Previously, GDP showed no growth in April, grew by 0.4% in May then did not grow again in June, due to strike action.

The latest data comes as the UK continues to recover from the fall out of a recession last year.

In response to the news, Chancellor Rachel Reeves said she was under "no illusion" about the scale of challenge the government faces to improve the economy,

She explained: "I will be honest with the British people that change will not happen overnight.

“Two quarters of positive economic growth does not make up for fourteen years of stagnation.

She added: "That is why we are taking the long-term decisions now to fix the foundations of our economy.”
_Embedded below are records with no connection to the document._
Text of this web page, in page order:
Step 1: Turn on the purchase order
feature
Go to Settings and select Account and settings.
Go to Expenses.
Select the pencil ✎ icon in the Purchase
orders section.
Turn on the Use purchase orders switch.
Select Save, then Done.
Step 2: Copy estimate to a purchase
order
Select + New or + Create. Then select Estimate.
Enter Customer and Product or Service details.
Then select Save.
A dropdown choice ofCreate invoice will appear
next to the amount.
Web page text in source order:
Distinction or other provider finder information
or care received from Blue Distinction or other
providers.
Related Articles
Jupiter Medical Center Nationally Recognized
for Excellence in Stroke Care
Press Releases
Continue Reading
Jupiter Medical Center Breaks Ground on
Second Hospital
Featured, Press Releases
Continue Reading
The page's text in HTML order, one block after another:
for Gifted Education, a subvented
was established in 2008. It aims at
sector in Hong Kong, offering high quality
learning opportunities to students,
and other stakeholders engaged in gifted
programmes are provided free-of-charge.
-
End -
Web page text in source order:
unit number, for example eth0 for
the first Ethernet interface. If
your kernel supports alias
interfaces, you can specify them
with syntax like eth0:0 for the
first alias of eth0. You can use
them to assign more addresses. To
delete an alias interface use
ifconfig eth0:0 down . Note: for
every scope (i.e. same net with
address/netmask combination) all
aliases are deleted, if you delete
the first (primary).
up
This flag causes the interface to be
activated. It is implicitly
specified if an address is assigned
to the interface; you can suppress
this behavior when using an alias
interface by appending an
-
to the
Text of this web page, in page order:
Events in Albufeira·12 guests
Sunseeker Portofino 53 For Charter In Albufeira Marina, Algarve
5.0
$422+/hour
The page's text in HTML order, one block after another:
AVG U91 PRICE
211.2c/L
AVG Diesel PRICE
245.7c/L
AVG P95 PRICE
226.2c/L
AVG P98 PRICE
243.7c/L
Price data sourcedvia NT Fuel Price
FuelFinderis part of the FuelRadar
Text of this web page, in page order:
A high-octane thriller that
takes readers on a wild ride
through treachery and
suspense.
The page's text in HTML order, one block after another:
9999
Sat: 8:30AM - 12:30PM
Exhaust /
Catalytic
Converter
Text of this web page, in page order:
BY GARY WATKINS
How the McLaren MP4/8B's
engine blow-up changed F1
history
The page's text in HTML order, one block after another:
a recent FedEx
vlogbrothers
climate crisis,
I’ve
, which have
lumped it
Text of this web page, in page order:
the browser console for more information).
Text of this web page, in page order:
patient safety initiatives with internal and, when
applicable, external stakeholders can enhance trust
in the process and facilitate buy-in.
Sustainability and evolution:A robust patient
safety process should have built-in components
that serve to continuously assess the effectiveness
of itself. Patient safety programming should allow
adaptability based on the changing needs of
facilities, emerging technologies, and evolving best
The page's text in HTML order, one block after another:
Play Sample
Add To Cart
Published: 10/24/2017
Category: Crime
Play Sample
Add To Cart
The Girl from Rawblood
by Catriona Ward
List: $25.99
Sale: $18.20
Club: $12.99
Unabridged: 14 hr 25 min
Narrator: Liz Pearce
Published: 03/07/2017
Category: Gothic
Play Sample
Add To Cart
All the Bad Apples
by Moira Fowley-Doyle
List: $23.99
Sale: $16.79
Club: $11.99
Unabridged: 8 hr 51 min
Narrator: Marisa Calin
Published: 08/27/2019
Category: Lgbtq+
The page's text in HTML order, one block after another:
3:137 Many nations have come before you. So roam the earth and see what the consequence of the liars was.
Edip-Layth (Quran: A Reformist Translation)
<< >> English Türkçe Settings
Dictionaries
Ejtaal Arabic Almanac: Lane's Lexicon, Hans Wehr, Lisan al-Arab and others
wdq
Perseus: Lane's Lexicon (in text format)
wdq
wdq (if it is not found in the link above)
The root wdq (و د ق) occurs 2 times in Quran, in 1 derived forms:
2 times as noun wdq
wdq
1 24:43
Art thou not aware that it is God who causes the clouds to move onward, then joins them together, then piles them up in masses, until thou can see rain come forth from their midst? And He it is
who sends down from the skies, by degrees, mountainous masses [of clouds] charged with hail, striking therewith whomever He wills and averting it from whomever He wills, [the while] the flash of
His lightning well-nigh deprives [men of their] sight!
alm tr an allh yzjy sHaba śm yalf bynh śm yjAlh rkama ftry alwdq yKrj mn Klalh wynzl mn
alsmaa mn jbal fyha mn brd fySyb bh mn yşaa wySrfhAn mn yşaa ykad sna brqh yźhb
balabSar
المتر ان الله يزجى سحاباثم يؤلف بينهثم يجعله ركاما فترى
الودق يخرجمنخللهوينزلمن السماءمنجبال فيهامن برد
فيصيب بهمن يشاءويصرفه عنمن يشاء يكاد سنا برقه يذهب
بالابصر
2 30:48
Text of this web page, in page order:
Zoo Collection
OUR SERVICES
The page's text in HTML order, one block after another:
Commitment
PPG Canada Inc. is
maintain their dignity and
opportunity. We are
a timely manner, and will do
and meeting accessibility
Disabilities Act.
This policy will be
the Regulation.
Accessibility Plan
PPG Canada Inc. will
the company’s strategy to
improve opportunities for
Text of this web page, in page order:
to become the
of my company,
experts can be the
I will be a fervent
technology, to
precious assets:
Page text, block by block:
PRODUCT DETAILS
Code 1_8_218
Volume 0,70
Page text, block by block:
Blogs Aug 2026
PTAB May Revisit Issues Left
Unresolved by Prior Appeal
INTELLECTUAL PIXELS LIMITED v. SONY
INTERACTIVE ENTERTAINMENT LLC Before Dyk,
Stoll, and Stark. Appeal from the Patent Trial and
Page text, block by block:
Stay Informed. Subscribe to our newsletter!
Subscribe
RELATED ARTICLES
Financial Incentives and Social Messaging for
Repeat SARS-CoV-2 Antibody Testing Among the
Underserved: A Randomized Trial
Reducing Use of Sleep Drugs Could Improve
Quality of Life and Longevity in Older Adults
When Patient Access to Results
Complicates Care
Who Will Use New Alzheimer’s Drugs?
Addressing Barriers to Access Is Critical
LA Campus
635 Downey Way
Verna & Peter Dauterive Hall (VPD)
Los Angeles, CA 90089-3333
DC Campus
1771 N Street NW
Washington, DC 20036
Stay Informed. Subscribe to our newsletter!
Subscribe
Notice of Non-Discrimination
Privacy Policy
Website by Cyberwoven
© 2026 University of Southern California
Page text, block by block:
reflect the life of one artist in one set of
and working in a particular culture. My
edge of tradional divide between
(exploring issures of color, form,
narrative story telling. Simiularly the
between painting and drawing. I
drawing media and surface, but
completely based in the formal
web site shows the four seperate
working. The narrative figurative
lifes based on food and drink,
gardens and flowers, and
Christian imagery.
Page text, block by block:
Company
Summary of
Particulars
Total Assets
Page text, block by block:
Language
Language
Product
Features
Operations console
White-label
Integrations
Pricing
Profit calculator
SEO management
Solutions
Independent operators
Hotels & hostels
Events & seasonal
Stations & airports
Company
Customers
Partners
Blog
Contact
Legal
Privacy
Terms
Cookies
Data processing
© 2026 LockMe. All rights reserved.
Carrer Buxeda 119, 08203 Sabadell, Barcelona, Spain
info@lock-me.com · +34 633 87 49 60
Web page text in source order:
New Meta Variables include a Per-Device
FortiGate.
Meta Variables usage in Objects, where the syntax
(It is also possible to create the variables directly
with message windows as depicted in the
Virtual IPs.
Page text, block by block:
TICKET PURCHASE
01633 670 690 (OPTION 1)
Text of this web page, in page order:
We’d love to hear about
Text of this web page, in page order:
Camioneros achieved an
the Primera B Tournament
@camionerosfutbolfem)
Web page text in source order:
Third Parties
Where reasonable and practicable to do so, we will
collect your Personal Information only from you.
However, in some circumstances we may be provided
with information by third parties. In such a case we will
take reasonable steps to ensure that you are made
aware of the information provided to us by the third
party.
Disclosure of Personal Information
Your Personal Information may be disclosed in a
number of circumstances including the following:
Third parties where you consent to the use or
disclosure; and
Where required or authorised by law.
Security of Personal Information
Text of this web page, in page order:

Liz McKeown added: “The economy recorded no growth for the second month running, though longer term strength in the services sector meant there was growth over the last three months as a whole.

“July’s monthly services growth was led by computer programmers and health, which recovered from strike action in June."

"These gains were partially offset by falls for advertising companies, architects and engineers."

GDP is a measure of the economic output of companies, individuals and governments and of how healthy an economy is.

A healthy economy is one where GDP is growing but if it stalls or is falling, it's bad news for businesses and consumers.

Today's figures come just a week before the Bank of England's Monetary Policy Committee (MPC) will decide on whether to raise, cut or hold interest rates.

Last month, the central bank reduced the base rate from 5.25% to 5%, marking the first cut since 2020.

The base rate sets the rate of borrowing charged to smaller high-street banks and lenders, which is passed on to consumers.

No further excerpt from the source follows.